Minister of Environment under Pierre Bérégovoy from 1992 to 1993, she failed to be elected mayor of Niort against the incumbent Socialist who ran as an Independent when she received the nomination. She first considered a run for President during the Socialist Party's primaries for the 1995 elections but decided against it because only heavyweights were running. When the Left won the 1997 legislative election, she stood for the presidency of the National Assembly; however, the party instead elected Laurent Fabius. In compensation, she was appointed to Lionel Jospin's government as Vice-Minister of Education, then as Vice-Minister of Family and Childhood from 2000 to 2002.
On 28 March 2004, she was elected president of the region Poitou-Charentes, notably defeating Prime Minister Jean-Pierre Raffarin's protégée, Elizabeth Morin, in his home region. (She retains her National Assembly seat simultaneously.)
On 22 September 2005 Paris Match published an interview in which she declared that she was considering running for the presidency in 2007.
On 7 April 2006, Royal launched an Internet-led electoral campaign at Désirs d'avenir ("Desires of a future"), publishing the first of ten chapters of her political manifesto. The campaign — which allowed contributions by visitors in order to help "complete" the book — was designed to help Royal produce a document which was to be published in September 2006, two months before the Socialist Party elected her its presidential candidate.

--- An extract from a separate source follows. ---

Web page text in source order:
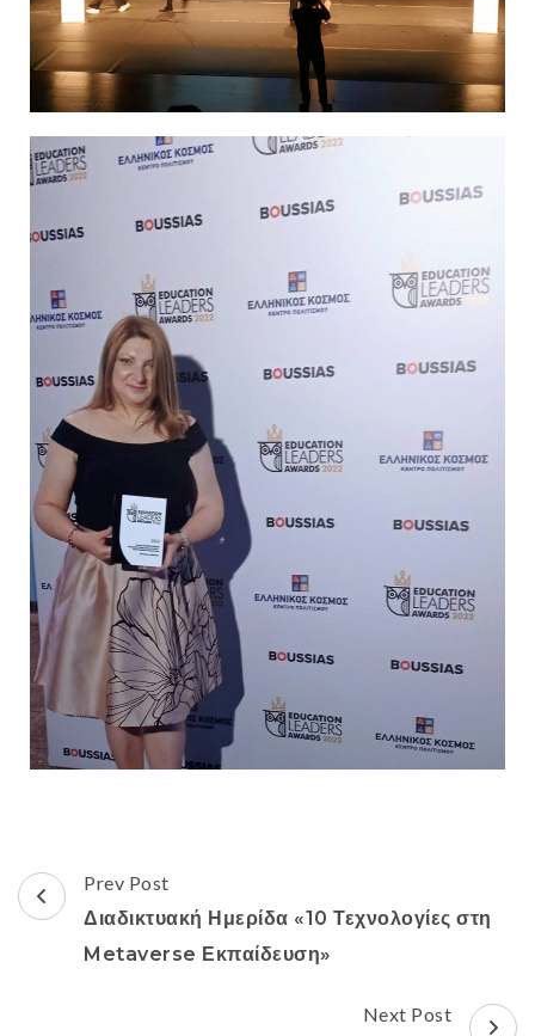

By the beginning of September, her intentions had become quite clear. She has said that if she were a man the Socialist Party would already have rallied around her candidacy. Only widespread sexism in the party has prevented this, according to her statements in an interview published September 1. She announced an official team to promote her campaign on 30 August. A poll taken on August 29 and 30 showed that 47% of respondents preferred her as the Socialist Party candidate. Although this marked a slight decline from polls a week earlier she maintained a strong lead over all other candidates.
On 16 November 2006, Royal defeated Laurent Fabius and Dominique Strauss-Kahn in the French Socialist Party primary, becoming the party's candidate for the 2007 presidential election. She won in 101 of 104 of the Socialist Party's fédérations, losing only Haute-Corse, Mayotte and Seine-Maritime (the latter being the home region of Laurent Fabius).
Royal has been widely criticised for being stronger on rhetorics than policies, and being part of a trend in French politics to focus on the personality and lifestyles of politicians rather than their ideas. When in August 2006, a paparazzo took a photo of her wearing a bikini, she refrained from suing as was her right under French privacy laws. For the recent campaign for the Presidential nomination she changed from wearing dull clothing to stylish suits and reportedly had work done on her teeth.
She has also tended to campaign on family and other socially-oriented issues, rather than on economic or foreign policy issues. For instance, she has mounted campaigns against the exposure of children to violent television shows, including cartoons , and more generally has taken a stand on several issues regarding family values and the protection of children.